Task to carry out: Below are the records; restate word for word the lines from the first through the one containing "大阪府大阪市淀川区西中島6-7-8 大昭ビル 10F", and only those.

Stored data:
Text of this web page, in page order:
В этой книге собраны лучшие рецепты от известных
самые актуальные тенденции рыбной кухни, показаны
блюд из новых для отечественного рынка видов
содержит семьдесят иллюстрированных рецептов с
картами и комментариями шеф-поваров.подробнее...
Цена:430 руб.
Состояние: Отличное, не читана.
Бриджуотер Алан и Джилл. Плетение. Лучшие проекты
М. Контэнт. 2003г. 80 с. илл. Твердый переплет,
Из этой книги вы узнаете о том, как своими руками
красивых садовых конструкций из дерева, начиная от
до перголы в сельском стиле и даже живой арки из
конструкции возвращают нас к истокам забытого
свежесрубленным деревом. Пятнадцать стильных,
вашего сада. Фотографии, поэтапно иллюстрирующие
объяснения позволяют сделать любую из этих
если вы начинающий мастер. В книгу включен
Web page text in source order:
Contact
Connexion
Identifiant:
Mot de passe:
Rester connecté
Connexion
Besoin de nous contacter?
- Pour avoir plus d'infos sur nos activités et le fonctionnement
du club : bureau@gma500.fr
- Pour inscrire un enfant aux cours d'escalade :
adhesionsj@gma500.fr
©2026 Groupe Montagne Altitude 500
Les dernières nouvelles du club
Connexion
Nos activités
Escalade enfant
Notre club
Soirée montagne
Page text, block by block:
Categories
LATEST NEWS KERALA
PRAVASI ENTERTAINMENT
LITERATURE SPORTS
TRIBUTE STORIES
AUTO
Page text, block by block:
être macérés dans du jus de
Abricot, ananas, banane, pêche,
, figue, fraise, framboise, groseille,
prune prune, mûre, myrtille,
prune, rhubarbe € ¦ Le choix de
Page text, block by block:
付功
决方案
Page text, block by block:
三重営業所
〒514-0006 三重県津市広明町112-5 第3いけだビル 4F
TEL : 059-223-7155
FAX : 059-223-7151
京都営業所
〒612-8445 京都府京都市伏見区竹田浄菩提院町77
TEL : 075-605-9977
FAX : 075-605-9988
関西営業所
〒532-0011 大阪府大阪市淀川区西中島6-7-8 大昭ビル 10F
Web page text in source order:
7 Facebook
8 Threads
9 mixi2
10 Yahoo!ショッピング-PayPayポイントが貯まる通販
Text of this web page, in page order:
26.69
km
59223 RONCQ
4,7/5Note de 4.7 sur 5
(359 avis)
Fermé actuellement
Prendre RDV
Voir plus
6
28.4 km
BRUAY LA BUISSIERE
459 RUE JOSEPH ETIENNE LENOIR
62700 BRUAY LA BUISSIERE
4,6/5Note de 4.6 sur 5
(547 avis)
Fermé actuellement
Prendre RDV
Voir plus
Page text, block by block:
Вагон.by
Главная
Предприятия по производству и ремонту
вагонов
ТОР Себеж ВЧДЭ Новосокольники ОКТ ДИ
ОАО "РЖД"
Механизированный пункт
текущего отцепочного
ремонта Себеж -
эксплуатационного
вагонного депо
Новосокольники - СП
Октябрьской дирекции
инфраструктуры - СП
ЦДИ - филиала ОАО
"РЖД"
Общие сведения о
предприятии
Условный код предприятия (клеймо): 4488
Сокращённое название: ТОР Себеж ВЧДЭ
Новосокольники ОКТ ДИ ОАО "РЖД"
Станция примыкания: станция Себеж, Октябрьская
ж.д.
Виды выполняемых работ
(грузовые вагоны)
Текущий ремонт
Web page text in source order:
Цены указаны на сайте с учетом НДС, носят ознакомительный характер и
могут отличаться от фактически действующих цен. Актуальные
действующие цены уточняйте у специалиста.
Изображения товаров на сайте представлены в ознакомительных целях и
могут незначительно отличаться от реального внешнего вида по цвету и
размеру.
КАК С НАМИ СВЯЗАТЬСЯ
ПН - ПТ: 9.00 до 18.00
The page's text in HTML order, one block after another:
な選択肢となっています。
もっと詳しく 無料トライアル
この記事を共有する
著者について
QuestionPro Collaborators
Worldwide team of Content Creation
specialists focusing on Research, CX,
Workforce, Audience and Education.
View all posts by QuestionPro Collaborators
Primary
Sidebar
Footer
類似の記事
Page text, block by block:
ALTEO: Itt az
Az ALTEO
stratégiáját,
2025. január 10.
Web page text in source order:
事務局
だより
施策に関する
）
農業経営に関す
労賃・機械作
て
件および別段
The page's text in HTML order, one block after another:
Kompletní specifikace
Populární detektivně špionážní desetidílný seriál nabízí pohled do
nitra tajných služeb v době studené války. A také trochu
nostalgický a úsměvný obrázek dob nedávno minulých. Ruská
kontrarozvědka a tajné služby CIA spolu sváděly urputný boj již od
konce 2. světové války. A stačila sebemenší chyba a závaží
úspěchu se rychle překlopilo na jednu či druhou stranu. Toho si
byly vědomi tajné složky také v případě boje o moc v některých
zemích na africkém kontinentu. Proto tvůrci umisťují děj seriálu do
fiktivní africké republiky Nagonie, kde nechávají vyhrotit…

Response to this exercise:
Text of this web page, in page order:
В этой книге собраны лучшие рецепты от известных
самые актуальные тенденции рыбной кухни, показаны
блюд из новых для отечественного рынка видов
содержит семьдесят иллюстрированных рецептов с
картами и комментариями шеф-поваров.подробнее...
Цена:430 руб.
Состояние: Отличное, не читана.
Бриджуотер Алан и Джилл. Плетение. Лучшие проекты
М. Контэнт. 2003г. 80 с. илл. Твердый переплет,
Из этой книги вы узнаете о том, как своими руками
красивых садовых конструкций из дерева, начиная от
до перголы в сельском стиле и даже живой арки из
конструкции возвращают нас к истокам забытого
свежесрубленным деревом. Пятнадцать стильных,
вашего сада. Фотографии, поэтапно иллюстрирующие
объяснения позволяют сделать любую из этих
если вы начинающий мастер. В книгу включен
Web page text in source order:
Contact
Connexion
Identifiant:
Mot de passe:
Rester connecté
Connexion
Besoin de nous contacter?
- Pour avoir plus d'infos sur nos activités et le fonctionnement
du club : bureau@gma500.fr
- Pour inscrire un enfant aux cours d'escalade :
adhesionsj@gma500.fr
©2026 Groupe Montagne Altitude 500
Les dernières nouvelles du club
Connexion
Nos activités
Escalade enfant
Notre club
Soirée montagne
Page text, block by block:
Categories
LATEST NEWS KERALA
PRAVASI ENTERTAINMENT
LITERATURE SPORTS
TRIBUTE STORIES
AUTO
Page text, block by block:
être macérés dans du jus de
Abricot, ananas, banane, pêche,
, figue, fraise, framboise, groseille,
prune prune, mûre, myrtille,
prune, rhubarbe € ¦ Le choix de
Page text, block by block:
付功
决方案
Page text, block by block:
三重営業所
〒514-0006 三重県津市広明町112-5 第3いけだビル 4F
TEL : 059-223-7155
FAX : 059-223-7151
京都営業所
〒612-8445 京都府京都市伏見区竹田浄菩提院町77
TEL : 075-605-9977
FAX : 075-605-9988
関西営業所
〒532-0011 大阪府大阪市淀川区西中島6-7-8 大昭ビル 10F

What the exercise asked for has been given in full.